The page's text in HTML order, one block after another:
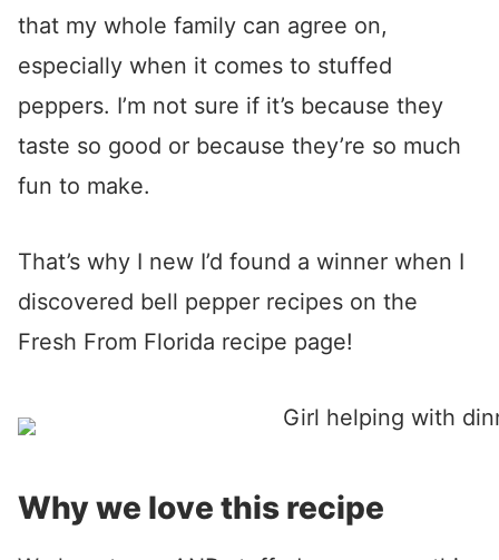
that my whole family can agree on,
especially when it comes to stuffed
peppers. I’m not sure if it’s because they
taste so good or because they’re so much
fun to make.
That’s why I new I’d found a winner when I
discovered bell pepper recipes on the
Fresh From Florida recipe page!
Why we love this recipe
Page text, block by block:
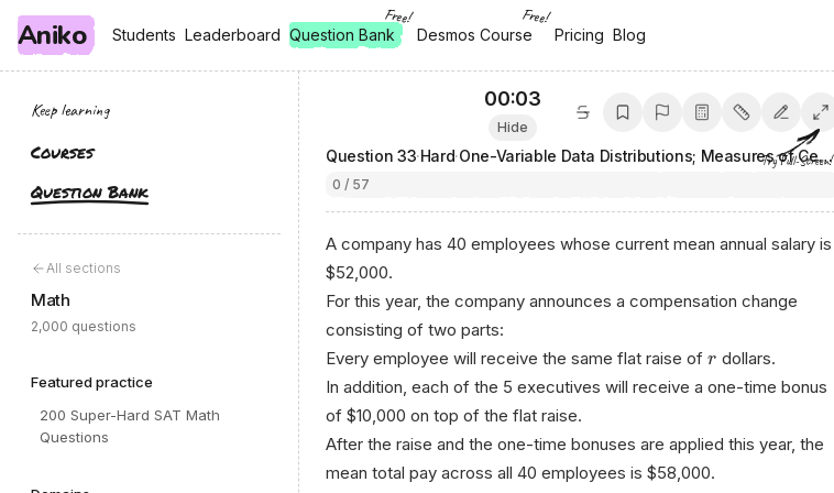
Aniko Students
Students Leaderboard
Leaderboard Question Bank
Free!
, free Desmos Course
Desmos Course
Free!
, free Pricing
Pricing Blog
Blog
Keep learning
Courses
Question Bank
All sections
Math
2,000 questions
Featured practice
200 Super-Hard SAT Math
Questions
00:04
Hide
Try Full-Screen!
Question 33·Hard· One-Variable Data Distributions; Measures of Center and Spread
0 / 57
A company has 40 employees whose current mean annual salary is
$52,000.
For this year, the company announces a compensation change
consisting of two parts:
Every employee will receive the same flat raise of r dollars.
In addition, each of the 5 executives will receive a one-time bonus
of $10,000 on top of the flat raise.
After the raise and the one-time bonuses are applied this year, the
mean total pay across all 40 employees is $58,000.
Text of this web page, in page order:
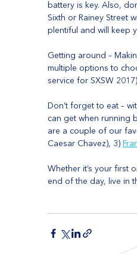
battery is key. Also,
Sixth or Rainey Street
plentiful and will keep
Getting around –
multiple options to
service for SXSW
Don’t forget to eat –
can get when running
are a couple of our
Caesar Chavez), 3)
Whether it’s your first
end of the day, live in
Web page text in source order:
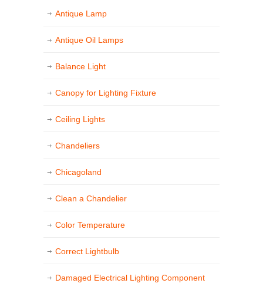
Antique Lamp
Antique Oil Lamps
Balance Light
Canopy for Lighting Fixture
Ceiling Lights
Chandeliers
Chicagoland
Clean a Chandelier
Color Temperature
Correct Lightbulb
Damaged Electrical Lighting Component
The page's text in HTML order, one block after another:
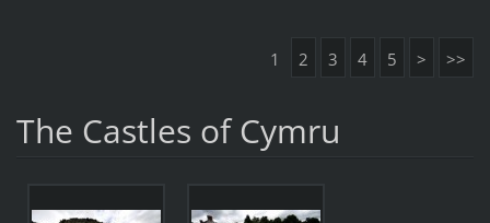
1 2 3 4 5 > >>
The Castles of Cymru
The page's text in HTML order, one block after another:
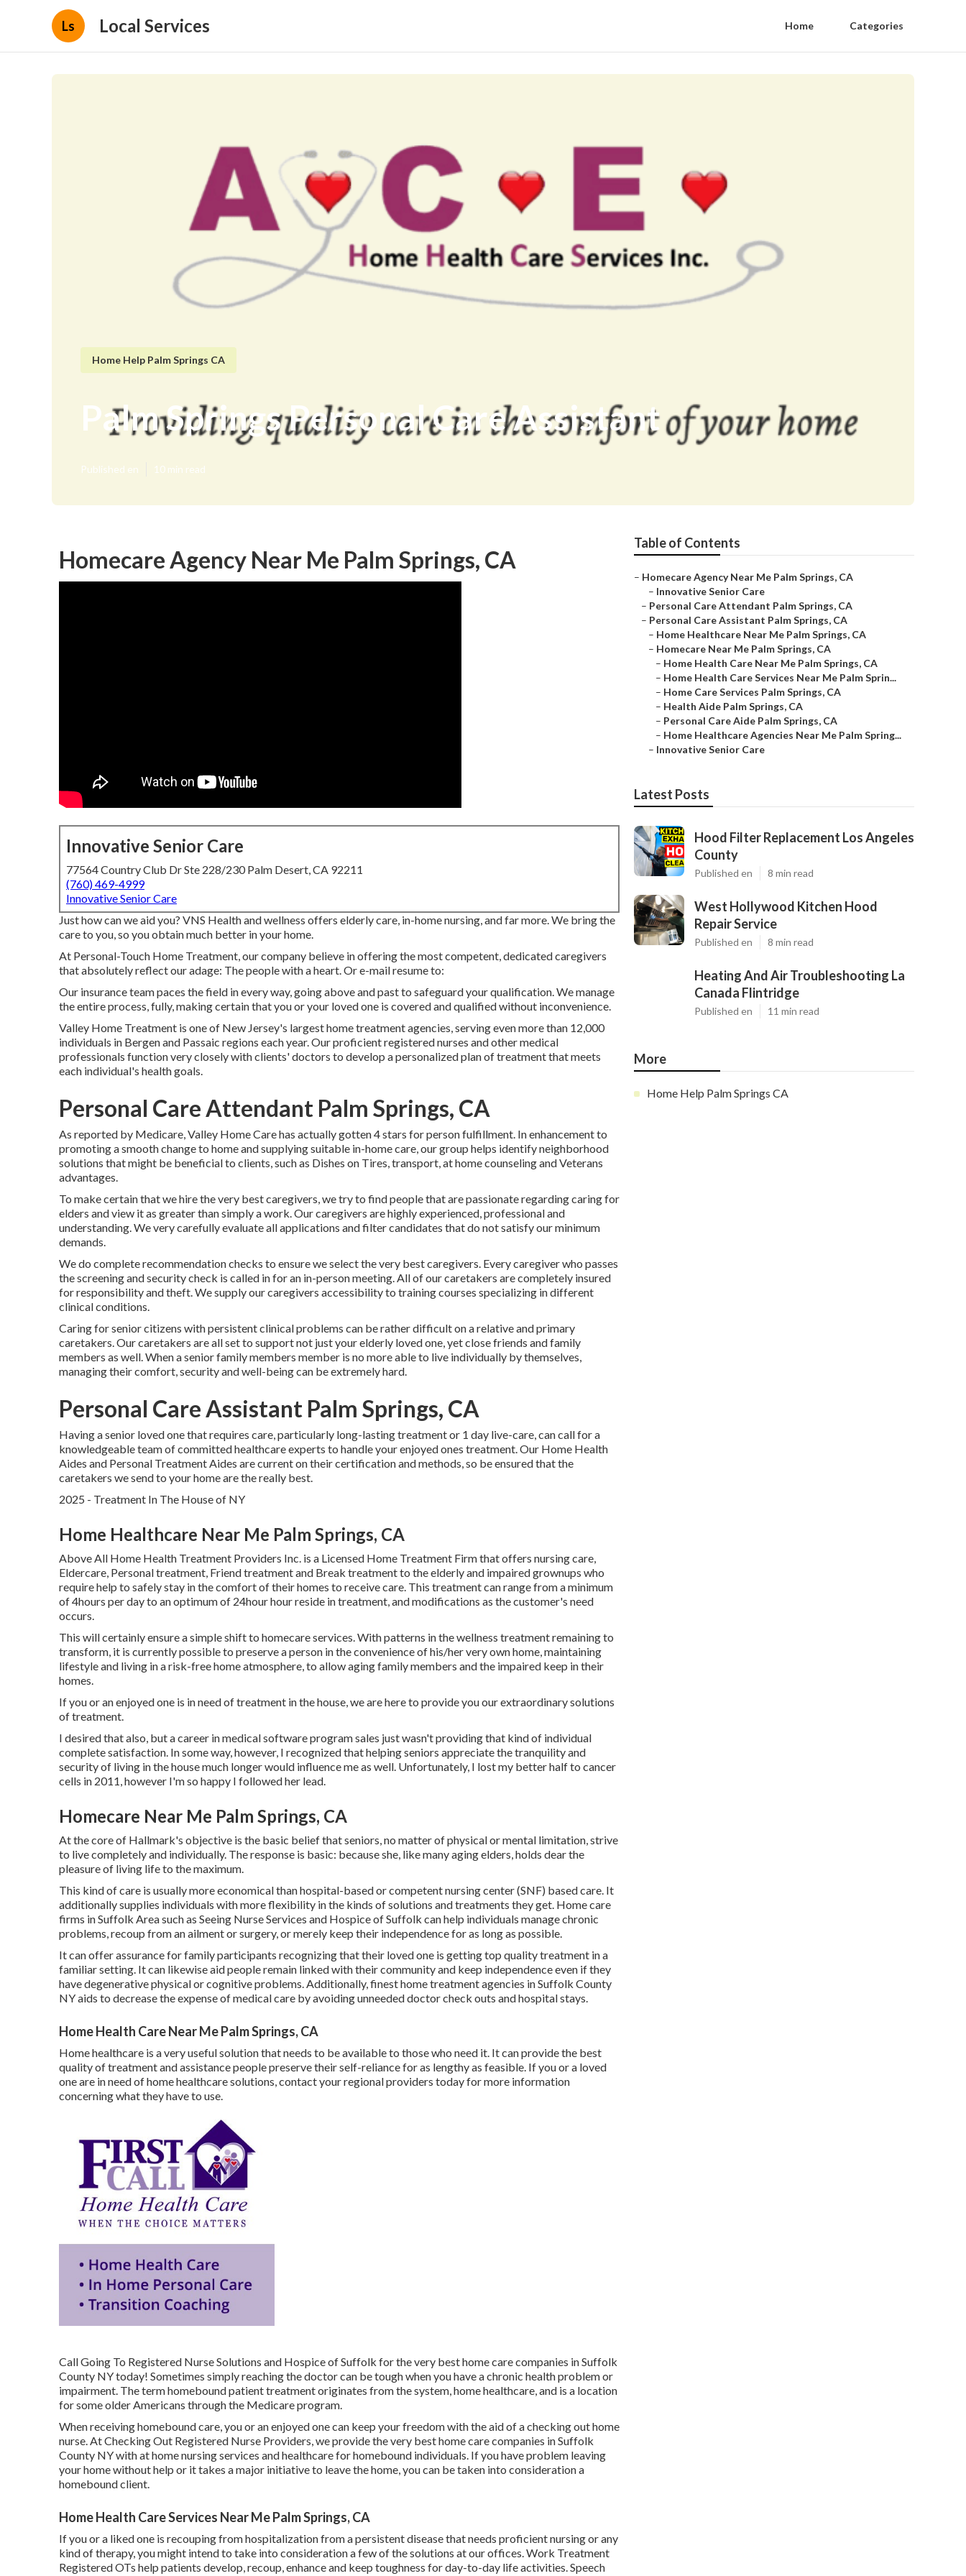
Ls Local Services Home Categories
Home Help Palm Springs CA
Palm Springs Personal Care Assistant
Published en 10 min read
Homecare Agency Near Me Palm Springs, CA
Innovative Senior Care
77564 Country Club Dr Ste 228/230 Palm Desert, CA 92211
(760) 469-4999
Innovative Senior Care
Just how can we aid you? VNS Health and wellness offers elderly care, in-home nursing, and far more. We bring the
care to you, so you obtain much better in your home.
At Personal-Touch Home Treatment, our company believe in offering the most competent, dedicated caregivers
that absolutely reflect our adage: The people with a heart. Or e-mail resume to:
Our insurance team paces the field in every way, going above and past to safeguard your qualification. We manage
the entire process, fully, making certain that you or your loved one is covered and qualified without inconvenience.
Valley Home Treatment is one of New Jersey's largest home treatment agencies, serving even more than 12,000
individuals in Bergen and Passaic regions each year. Our proficient registered nurses and other medical
professionals function very closely with clients' doctors to develop a personalized plan of treatment that meets
each individual's health goals.
Personal Care Attendant Palm Springs, CA
As reported by Medicare, Valley Home Care has actually gotten 4 stars for person fulfillment. In enhancement to
promoting a smooth change to home and supplying suitable in-home care, our group helps identify neighborhood
solutions that might be beneficial to clients, such as Dishes on Tires, transport, at home counseling and Veterans
advantages.
To make certain that we hire the very best caregivers, we try to find people that are passionate regarding caring for
elders and view it as greater than simply a work. Our caregivers are highly experienced, professional and
understanding. We very carefully evaluate all applications and filter candidates that do not satisfy our minimum
demands.
We do complete recommendation checks to ensure we select the very best caregivers. Every caregiver who passes
the screening and security check is called in for an in-person meeting. All of our caretakers are completely insured
for responsibility and theft. We supply our caregivers accessibility to training courses specializing in different
clinical conditions.
Caring for senior citizens with persistent clinical problems can be rather difficult on a relative and primary
caretakers. Our caretakers are all set to support not just your elderly loved one, yet close friends and family
members as well. When a senior family members member is no more able to live individually by themselves,
managing their comfort, security and well-being can be extremely hard.
Personal Care Assistant Palm Springs, CA
Having a senior loved one that requires care, particularly long-lasting treatmentor 1 day live-care, can call for a
knowledgeable team of committed healthcare experts to handle your enjoyed ones treatment. Our Home Health
Aides and Personal Treatment Aides are current on their certification and methods, so be ensured that the
caretakers we send to your home are the really best.
2025 - Treatment In The House of NY
Home Healthcare Near Me Palm Springs, CA
Above All Home Health Treatment Providers Inc. is a Licensed Home Treatment Firm that offers nursing care,
Eldercare, Personal treatment, Friend treatment and Break treatment to the elderly and impaired grownups who
require help to safely stay in the comfort of their homes to receive care. This treatment can range from a minimum
of 4hours per day to an optimum of 24hour hour reside in treatment, and modifications as the customer's need
occurs.
This will certainly ensure a simple shift to homecare services. With patterns in the wellness treatment remaining to
transform, it is currently possible to preserve a person in the convenience of his/her very own home, maintaining
lifestyle and living in a risk-free home atmosphere, to allow aging family members and the impaired keep in their
homes.
If you or an enjoyed one is in need of treatment in the house, we are here to provide you our extraordinary solutions
of treatment.
I desired that also, but a career in medical software program sales just wasn't providing that kind of individual
complete satisfaction. In some way, however, I recognized that helping seniors appreciate the tranquility and
security of living in the house much longer would influence me as well. Unfortunately, I lost my better half to cancer
cells in 2011, however I'm so happy I followed her lead.
Homecare Near Me Palm Springs, CA
At the core of Hallmark's objective is the basic belief that seniors, no matter of physical or mental limitation, strive
to live completely and individually. The response is basic: because she, like many aging elders, holds dear the
pleasure of living life to the maximum.
This kind of care is usually more economical than hospital-based or competent nursing center (SNF) based care. It
additionally supplies individuals with more flexibility in the kinds of solutions and treatments they get. Home care
firms in Suffolk Area such as Seeing Nurse Services and Hospice of Suffolk can help individuals manage chronic
problems, recoup from an ailment or surgery, or merely keep their independence for as long as possible.
It can offer assurance for family participants recognizing that their loved one is getting top quality treatment in a
familiar setting. It can likewise aid people remain linked with their community and keep independence even if they
have degenerative physical or cognitive problems. Additionally, finest home treatment agencies in Suffolk County
NY aids to decrease the expense of medical care by avoiding unneeded doctor check outs and hospital stays.
Home Health Care Near Me Palm Springs, CA
Home healthcare is a very useful solution that needs to be available to those who need it. It can provide the best
quality of treatment and assistance people preserve their self-reliance for as lengthy as feasible. If you or a loved
one are in need of home healthcare solutions, contact your regional providers today for more information
concerning what they have to use.
CallGoing To Registered Nurse Solutions and Hospice of Suffolk for the very best home care companies in Suffolk
County NY today! Sometimes simply reaching the doctor can be tough when you have a chronic health problem or
impairment. The term homebound patient treatment originates from the system, home healthcare, and is a location
for some older Americans through the Medicare program.
When receiving homebound care, you or an enjoyed one can keep your freedom with the aid of a checking out home
nurse. AtChecking Out Registered Nurse Providers, we provide the very best home care companies in Suffolk
County NY with at home nursing services and healthcare for homebound individuals. If you have problem leaving
your home without help or it takes a major initiative to leave the home, you can be taken into consideration a
homebound client.
Home Health Care Services Near Me Palm Springs, CA
If you or a liked one is recouping from hospitalization from a persistent disease that needs proficient nursing or any
kind of therapy, you might intend to take into consideration a few of the solutions at our offices. Work Treatment
Registered OTs help patients develop, recoup, enhance and keep toughness for day-to-day life activities. Speech
Table of Contents
– Homecare Agency Near Me Palm Springs, CA
– Innovative Senior Care
– Personal Care Attendant Palm Springs, CA
– Personal Care Assistant Palm Springs, CA
– Home Healthcare Near Me Palm Springs, CA
– Homecare Near Me Palm Springs, CA
– Home Health Care Near Me Palm Springs, CA
– Home Health Care Services Near Me Palm Sprin...
– Home Care Services Palm Springs, CA
– Health Aide Palm Springs, CA
– Personal Care Aide Palm Springs, CA
– Home Healthcare Agencies Near Me Palm Spring...
– Innovative Senior Care
Latest Posts
Hood Filter Replacement Los Angeles
County
Published en 8 min read
West Hollywood Kitchen Hood
Repair Service
Published en 8 min read
Heating And Air Troubleshooting La
Canada Flintridge
Published en 11 min read
More
Home Help Palm Springs CA
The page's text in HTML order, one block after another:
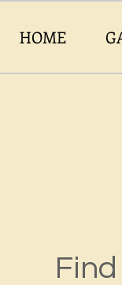
HOME
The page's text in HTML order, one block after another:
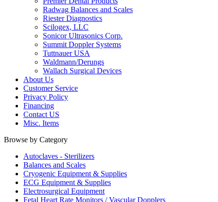
Radwag Balances and Scales
Riester Diagnostics
Scilogex, LLC
Sonicor Ultrasonics Corp.
Summit Doppler Systems
Tuttnauer USA
Waldmann/Derungs
Wallach Surgical Devices
About Us
Customer Service
Privacy Policy
Financing
Contact US
Misc. Items
Browse by Category
Autoclaves - Sterilizers
Balances and Scales
Cryogenic Equipment & Supplies
ECG Equipment & Supplies
Electrosurgical Equipment
Fetal Heart Rate Monitors / Vascular Dopplers
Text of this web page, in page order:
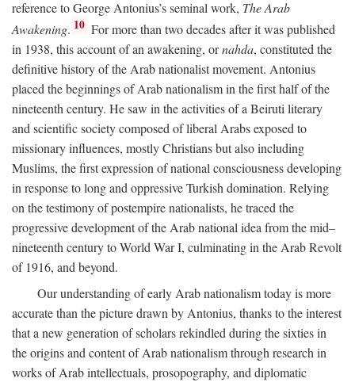
reference to George Antonius’s seminal work, The Arab
Awakening. 10 For more than two decades after it was published
in 1938, this account of an awakening, ornahda, constituted the
definitive history of the Arab nationalist movement. Antonius
placed the beginnings of Arab nationalism in the first half of the
nineteenth century. He saw in the activities of a Beiruti literary
and scientific society composed of liberal Arabs exposed to
missionary influences, mostly Christians but also including
Muslims, the first expression of national consciousness developing
in response to long and oppressive Turkish domination. Relying
on the testimony of postempire nationalists, he traced the
progressive development of the Arab national idea from the mid–
nineteenth century to World War I, culminating in the Arab Revolt
of 1916, and beyond.
Our understanding of early Arab nationalism today is more
accurate than the picture drawn by Antonius, thanks to the interest
that a new generation of scholars rekindled during the sixties in
the origins and content of Arab nationalism through research in
works of Arab intellectuals, prosopography, and diplomatic
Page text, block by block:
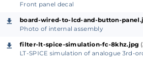
low prices from online suppliers.
The design is based on an Arduino
compatible) micro-controller board
character LCD module (1602A)
Front panel decal
board-wired-to-lcd-and-button-
Photo of internal assembly
filter-lt-spice-simulation-fc-8khz.jpg
LT-SPICE simulation of analogue 3rd-
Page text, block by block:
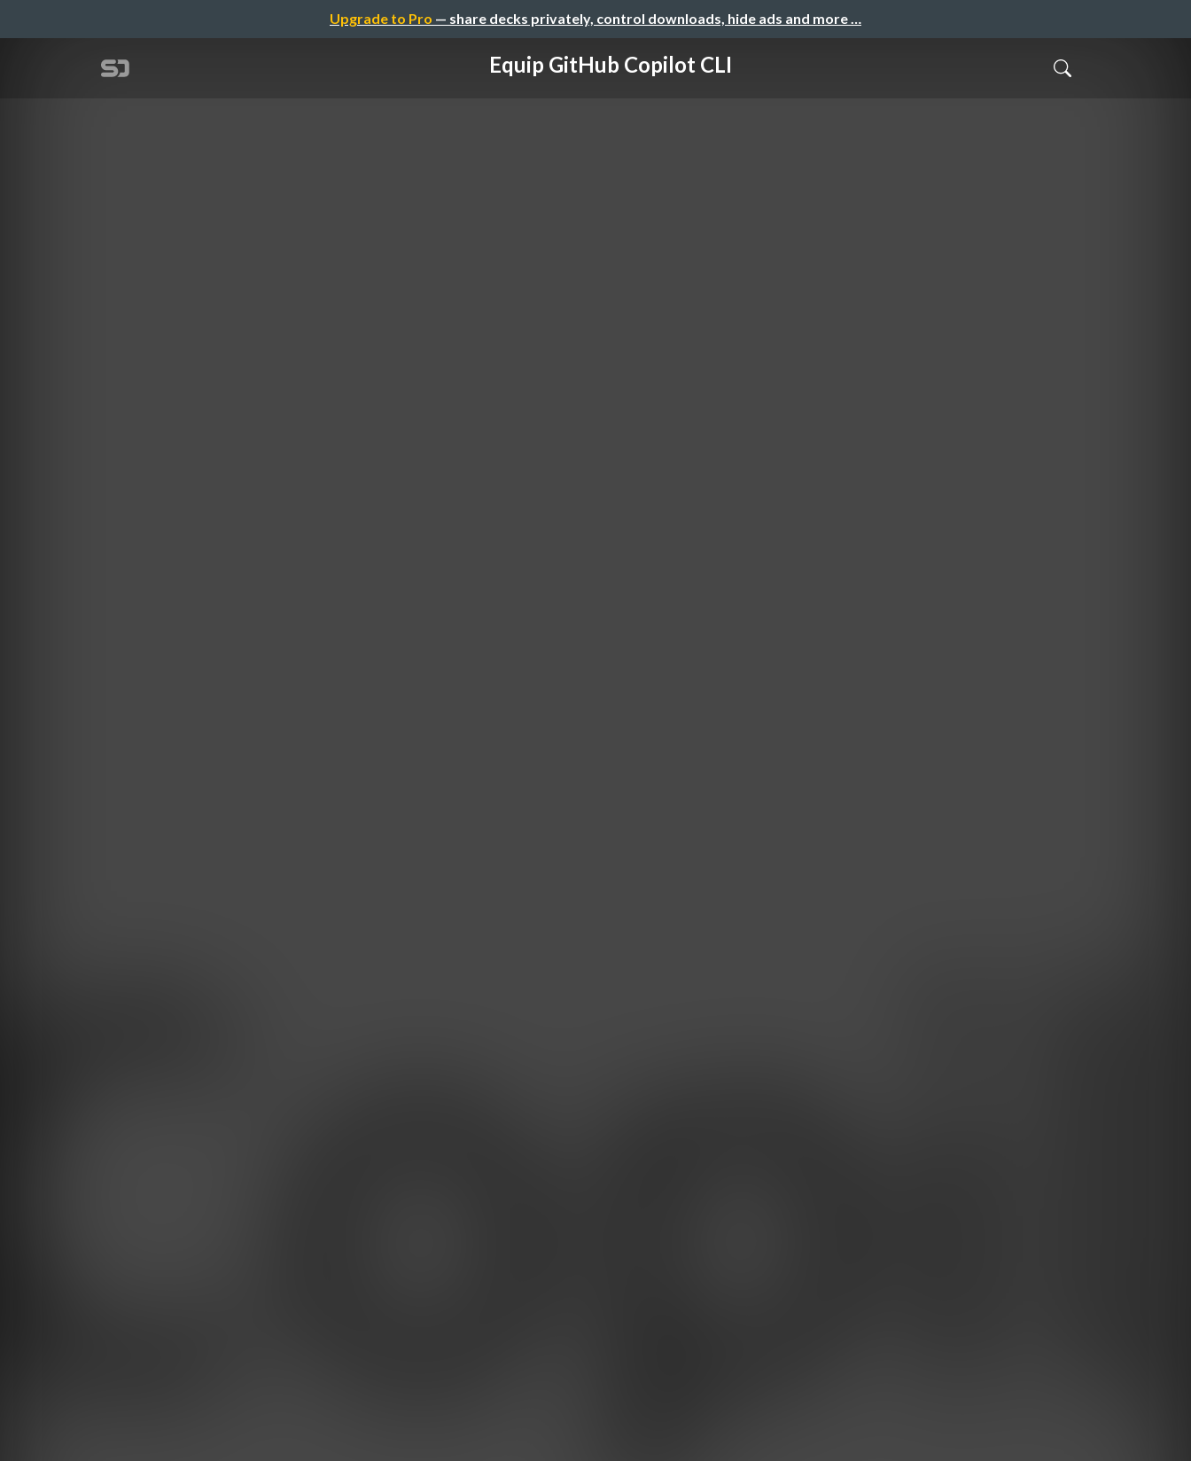
Upgrade to Pro — share decks privately, control downloads, hide ads and more …
Equip GitHub Copilot CLI

* [Required work] Look above for the line with "I desired that" and the line with "complete satisfaction. In"; transcribe both and all lines in between, exactly, and nothing else.

* [Completed exercise]
I desired that also, but a career in medical software program sales just wasn't providing that kind of individual
complete satisfaction. In some way, however, I recognized that helping seniors appreciate the tranquility and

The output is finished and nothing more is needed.